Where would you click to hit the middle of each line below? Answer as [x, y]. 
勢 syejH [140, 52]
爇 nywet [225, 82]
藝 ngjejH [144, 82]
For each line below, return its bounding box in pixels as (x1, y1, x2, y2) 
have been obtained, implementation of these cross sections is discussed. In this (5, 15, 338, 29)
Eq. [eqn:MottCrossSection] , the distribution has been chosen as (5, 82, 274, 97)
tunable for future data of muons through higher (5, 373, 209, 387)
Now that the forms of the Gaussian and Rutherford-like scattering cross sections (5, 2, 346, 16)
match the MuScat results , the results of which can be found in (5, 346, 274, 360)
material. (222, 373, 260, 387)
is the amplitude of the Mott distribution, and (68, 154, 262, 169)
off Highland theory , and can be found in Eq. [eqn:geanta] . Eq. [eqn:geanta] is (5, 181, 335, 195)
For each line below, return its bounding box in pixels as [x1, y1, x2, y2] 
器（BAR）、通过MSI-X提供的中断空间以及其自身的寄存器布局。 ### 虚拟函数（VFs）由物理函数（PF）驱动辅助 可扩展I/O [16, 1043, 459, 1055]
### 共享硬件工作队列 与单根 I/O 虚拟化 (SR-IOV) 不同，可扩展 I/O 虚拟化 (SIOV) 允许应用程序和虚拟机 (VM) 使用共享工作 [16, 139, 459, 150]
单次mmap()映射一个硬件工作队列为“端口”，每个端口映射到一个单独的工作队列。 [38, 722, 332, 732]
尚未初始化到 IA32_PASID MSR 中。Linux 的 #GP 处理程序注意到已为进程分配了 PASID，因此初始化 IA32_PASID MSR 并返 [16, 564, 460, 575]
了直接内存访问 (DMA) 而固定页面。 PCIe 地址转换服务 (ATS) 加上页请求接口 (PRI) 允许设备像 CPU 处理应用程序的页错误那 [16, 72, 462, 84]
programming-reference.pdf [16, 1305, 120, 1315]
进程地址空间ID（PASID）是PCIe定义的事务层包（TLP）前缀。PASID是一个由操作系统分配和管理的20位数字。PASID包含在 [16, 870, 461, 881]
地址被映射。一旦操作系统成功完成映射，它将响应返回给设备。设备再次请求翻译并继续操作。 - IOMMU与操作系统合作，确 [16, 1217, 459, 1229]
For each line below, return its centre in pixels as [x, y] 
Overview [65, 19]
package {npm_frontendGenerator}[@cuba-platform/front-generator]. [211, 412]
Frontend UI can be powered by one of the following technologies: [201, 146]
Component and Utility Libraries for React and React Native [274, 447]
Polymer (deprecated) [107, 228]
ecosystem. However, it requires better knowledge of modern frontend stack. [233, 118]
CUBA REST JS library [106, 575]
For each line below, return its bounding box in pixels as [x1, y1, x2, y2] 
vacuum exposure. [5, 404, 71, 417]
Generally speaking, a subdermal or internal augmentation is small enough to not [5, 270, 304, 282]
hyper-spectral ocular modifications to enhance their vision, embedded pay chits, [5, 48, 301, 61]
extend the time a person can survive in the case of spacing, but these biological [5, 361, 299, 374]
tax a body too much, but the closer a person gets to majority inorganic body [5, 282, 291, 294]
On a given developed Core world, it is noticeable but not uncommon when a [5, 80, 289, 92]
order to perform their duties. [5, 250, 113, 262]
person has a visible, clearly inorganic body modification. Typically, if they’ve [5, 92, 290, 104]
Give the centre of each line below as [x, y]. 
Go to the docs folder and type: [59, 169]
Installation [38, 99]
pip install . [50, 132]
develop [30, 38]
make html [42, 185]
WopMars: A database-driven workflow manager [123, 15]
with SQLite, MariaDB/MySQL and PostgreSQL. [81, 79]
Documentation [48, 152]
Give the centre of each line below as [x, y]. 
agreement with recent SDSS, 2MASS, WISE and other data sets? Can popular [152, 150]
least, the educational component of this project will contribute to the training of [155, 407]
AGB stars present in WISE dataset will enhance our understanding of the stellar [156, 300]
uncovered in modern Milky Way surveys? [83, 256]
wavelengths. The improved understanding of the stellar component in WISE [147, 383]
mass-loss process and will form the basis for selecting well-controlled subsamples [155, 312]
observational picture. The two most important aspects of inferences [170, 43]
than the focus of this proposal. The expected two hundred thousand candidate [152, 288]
------------------------------------
→ TASK DESCRIPTION
Make an exact copy of the records.

→ SOLUTION FOR THIS PROBLEM
Where would you click to hit the middle of each line below? Answer as [x, y]. 
勢 syejH [140, 52]
爇 nywet [225, 82]
藝 ngjejH [144, 82]
For each line below, return its bounding box in pixels as (x1, y1, x2, y2) 
have been obtained, implementation of these cross sections is discussed. In this (5, 15, 338, 29)
Eq. [eqn:MottCrossSection] , the distribution has been chosen as (5, 82, 274, 97)
tunable for future data of muons through higher (5, 373, 209, 387)
Now that the forms of the Gaussian and Rutherford-like scattering cross sections (5, 2, 346, 16)
match the MuScat results , the results of which can be found in (5, 346, 274, 360)
material. (222, 373, 260, 387)
is the amplitude of the Mott distribution, and (68, 154, 262, 169)
off Highland theory , and can be found in Eq. [eqn:geanta] . Eq. [eqn:geanta] is (5, 181, 335, 195)
For each line below, return its bounding box in pixels as [x1, y1, x2, y2] 
器（BAR）、通过MSI-X提供的中断空间以及其自身的寄存器布局。 ### 虚拟函数（VFs）由物理函数（PF）驱动辅助 可扩展I/O [16, 1043, 459, 1055]
### 共享硬件工作队列 与单根 I/O 虚拟化 (SR-IOV) 不同，可扩展 I/O 虚拟化 (SIOV) 允许应用程序和虚拟机 (VM) 使用共享工作 [16, 139, 459, 150]
单次mmap()映射一个硬件工作队列为“端口”，每个端口映射到一个单独的工作队列。 [38, 722, 332, 732]
尚未初始化到 IA32_PASID MSR 中。Linux 的 #GP 处理程序注意到已为进程分配了 PASID，因此初始化 IA32_PASID MSR 并返 [16, 564, 460, 575]
了直接内存访问 (DMA) 而固定页面。 PCIe 地址转换服务 (ATS) 加上页请求接口 (PRI) 允许设备像 CPU 处理应用程序的页错误那 [16, 72, 462, 84]
programming-reference.pdf [16, 1305, 120, 1315]
进程地址空间ID（PASID）是PCIe定义的事务层包（TLP）前缀。PASID是一个由操作系统分配和管理的20位数字。PASID包含在 [16, 870, 461, 881]
地址被映射。一旦操作系统成功完成映射，它将响应返回给设备。设备再次请求翻译并继续操作。 - IOMMU与操作系统合作，确 [16, 1217, 459, 1229]
For each line below, return its centre in pixels as [x, y] 
Overview [65, 19]
package {npm_frontendGenerator}[@cuba-platform/front-generator]. [211, 412]
Frontend UI can be powered by one of the following technologies: [201, 146]
Component and Utility Libraries for React and React Native [274, 447]
Polymer (deprecated) [107, 228]
ecosystem. However, it requires better knowledge of modern frontend stack. [233, 118]
CUBA REST JS library [106, 575]
For each line below, return its bounding box in pixels as [x1, y1, x2, y2] 
vacuum exposure. [5, 404, 71, 417]
Generally speaking, a subdermal or internal augmentation is small enough to not [5, 270, 304, 282]
hyper-spectral ocular modifications to enhance their vision, embedded pay chits, [5, 48, 301, 61]
extend the time a person can survive in the case of spacing, but these biological [5, 361, 299, 374]
tax a body too much, but the closer a person gets to majority inorganic body [5, 282, 291, 294]
On a given developed Core world, it is noticeable but not uncommon when a [5, 80, 289, 92]
order to perform their duties. [5, 250, 113, 262]
person has a visible, clearly inorganic body modification. Typically, if they’ve [5, 92, 290, 104]
Give the centre of each line below as [x, y]. 
Go to the docs folder and type: [59, 169]
Installation [38, 99]
pip install . [50, 132]
develop [30, 38]
make html [42, 185]
WopMars: A database-driven workflow manager [123, 15]
with SQLite, MariaDB/MySQL and PostgreSQL. [81, 79]
Documentation [48, 152]
Give the centre of each line below as [x, y]. 
agreement with recent SDSS, 2MASS, WISE and other data sets? Can popular [152, 150]
least, the educational component of this project will contribute to the training of [155, 407]
AGB stars present in WISE dataset will enhance our understanding of the stellar [156, 300]
uncovered in modern Milky Way surveys? [83, 256]
wavelengths. The improved understanding of the stellar component in WISE [147, 383]
mass-loss process and will form the basis for selecting well-controlled subsamples [155, 312]
observational picture. The two most important aspects of inferences [170, 43]
than the focus of this proposal. The expected two hundred thousand candidate [152, 288]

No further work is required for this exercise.